Beerball Posted August 5, 2011 Posted August 5, 2011 The best one is the Halloween paranoia. At some point in the not-so-distant past, it became common knowledge that only horrible parents don't meticulously rake through their kids' trick or treating candy on Halloween night because random creeps love to use hypodermic needles to poison the candy. There have been exactly TWO (2) reported cases of children getting sick from Halloween candy, and in both cases the kid was poisoned by a member of their own family. Jesus, your showing your naïveté. Parents rake through their kids halloween candy to pluck out their favorites. How many Reece's cups do you think that my kids got their hands on?
SageAgainstTheMachine Posted August 5, 2011 Posted August 5, 2011 Jesus, your showing your naïveté. Parents rake through their kids halloween candy to pluck out their favorites. How many Reece's cups do you think that my kids got their hands on? Poor kids. At least save them a trip to the dentist and steal the Milk Duds.
Cugalabanza Posted August 5, 2011 Posted August 5, 2011 Poor kids. At least save them a trip to the dentist and steal the Milk Duds. Blech! Milk Duds "duds" is right.
Jauronimo Posted August 5, 2011 Posted August 5, 2011 Blech! Milk Duds "duds" is right. Sweet on the outside, poison on the inside.
DC Tom Posted August 5, 2011 Posted August 5, 2011 I was agreeing with Joe Miner and indirectly responding to DC Tom's "What 14 year old needs a sitter?" At 14 there was no sitter. Niether at 13 did anyone watch; nor at 12 when I first used a 12 guage on birds did I ever get "babysat" !!! So ya to see that a 14 year old today needs a babysitter is in my book the "pussification" of teenage boys not that the kid was banging his babysitter. Good for him BTW. What constantly horny 14 year old boy doesn't dream about doing this exact same thing with some pretty lass? Think back to the time when you were 14 HONESTLY GUYS, there had to be at least one girl you dwelled on the coud make your Rocketship 7 take off for the moon.
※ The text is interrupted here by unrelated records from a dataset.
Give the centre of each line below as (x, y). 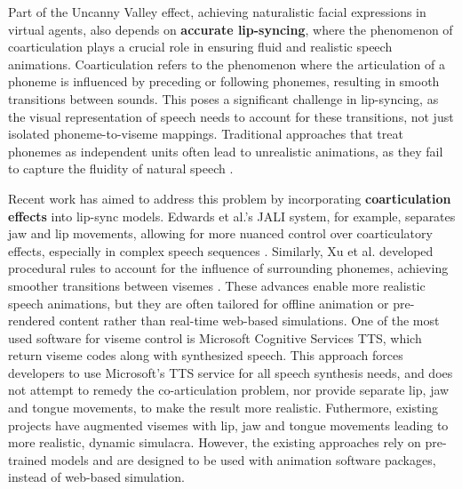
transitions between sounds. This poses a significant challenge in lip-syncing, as (223, 98)
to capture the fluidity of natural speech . (121, 168)
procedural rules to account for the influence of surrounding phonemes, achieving (228, 268)
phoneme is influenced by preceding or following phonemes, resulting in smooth (224, 81)
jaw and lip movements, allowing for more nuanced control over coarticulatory (220, 233)
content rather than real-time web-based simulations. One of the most (249, 321)
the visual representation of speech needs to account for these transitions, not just (231, 116)
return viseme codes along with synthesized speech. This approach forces (206, 355)
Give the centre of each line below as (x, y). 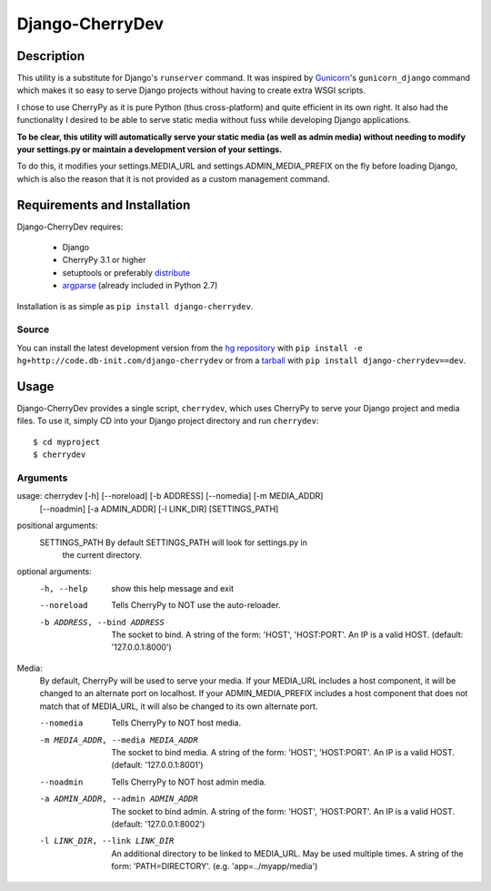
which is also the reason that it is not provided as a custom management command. (174, 178)
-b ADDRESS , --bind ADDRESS (102, 622)
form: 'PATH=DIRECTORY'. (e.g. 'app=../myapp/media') (215, 866)
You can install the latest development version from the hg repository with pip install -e (190, 348)
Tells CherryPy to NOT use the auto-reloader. (196, 605)
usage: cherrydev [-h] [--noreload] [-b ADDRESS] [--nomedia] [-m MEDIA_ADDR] (170, 496)
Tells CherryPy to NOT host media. (176, 723)
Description (51, 56)
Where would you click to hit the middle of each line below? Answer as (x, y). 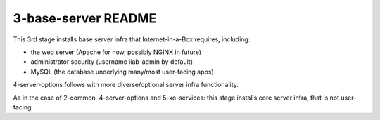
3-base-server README (85, 18)
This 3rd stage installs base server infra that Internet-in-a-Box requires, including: (132, 39)
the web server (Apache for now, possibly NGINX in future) (116, 52)
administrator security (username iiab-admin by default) (112, 62)
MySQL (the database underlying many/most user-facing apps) (122, 72)
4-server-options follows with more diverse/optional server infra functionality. (126, 85)

Today the thought police clamp down on kids that just want to be friends I've seen it over and over by overly protective parents who coddle their kids. I was involved in scouting a few years back and the reasons these parents gave for not allowing their kid to go camping (this is Boy Scouts who do go camping BTW) just floored me. "Johnny will get homesick" "Mikey might get poison ivy" "Alex doesn't know how to swim"....ya we thaught them to swim BTW, at least the ones who were allowed to go to camp and that grand-daddy of all excuses "we don't allow richie to be alone with other people" That poor kid was screwed for life and not by some pretty young thing Truth be told, the last time my parents ever got me a baby-sitter, I was probably 14...and was hitting on the babysitter (in clumsy 14-year old fashion) all night. Cute, lithe blonde thing. Nice B-cups. Ah, memories...
Cugalabanza Posted August 5, 2011 Posted August 5, 2011 A cousin of mine actually pulled off the babysitter bang. His parents had a lot of money and he had two younger siblings. So, they’d hire this supercute&sexy babysitter to watch the little ones even though my cousin was like 15. The sitter was probably 17 or 18 at the time. Somehow, he managed to finagle his way in with her. A couple years later, he actually dated her openly for a while. She was really gorgeous. I was quite jealous of that scoundrel bastard.
SageAgainstTheMachine Posted August 5, 2011 Posted August 5, 2011 Truth be told, the last time my parents ever got me a baby-sitter, I was probably 14...and was hitting on the babysitter (in clumsy 14-year old fashion) all night. Cute, lithe blonde thing. Nice B-cups. Ah, memories... You called her an idiot, didn't you?
DC Tom Posted August 5, 2011 Posted August 5, 2011 You called her an idiot, didn't you? No. I mean, she was...but no.
Jauronimo Posted August 5, 2011 Posted August 5, 2011 You called her an idiot, didn't you? He whispered sweet nothings in her ear, "Die, Babysitter, Die!"
DC Tom Posted August 5, 2011 Posted August 5, 2011 He whispered sweet nothings in her ear, "Die, Babysitter, Die!" Please. I'm not a psychopath, I'm a nerd. I whispered "e to the u, du, dx, e to the x dx..."
Jauronimo Posted August 5, 2011 Posted August 5, 2011 Please. I'm not a psychopath, I'm a nerd. I whispered "e to the u, du, dx, e to the x dx..." I don't know man, you must not have said it right. If you dropped that line and she didn't mount you right then and there, then she's either a total B or a lezzer. Integration is a panty dropper.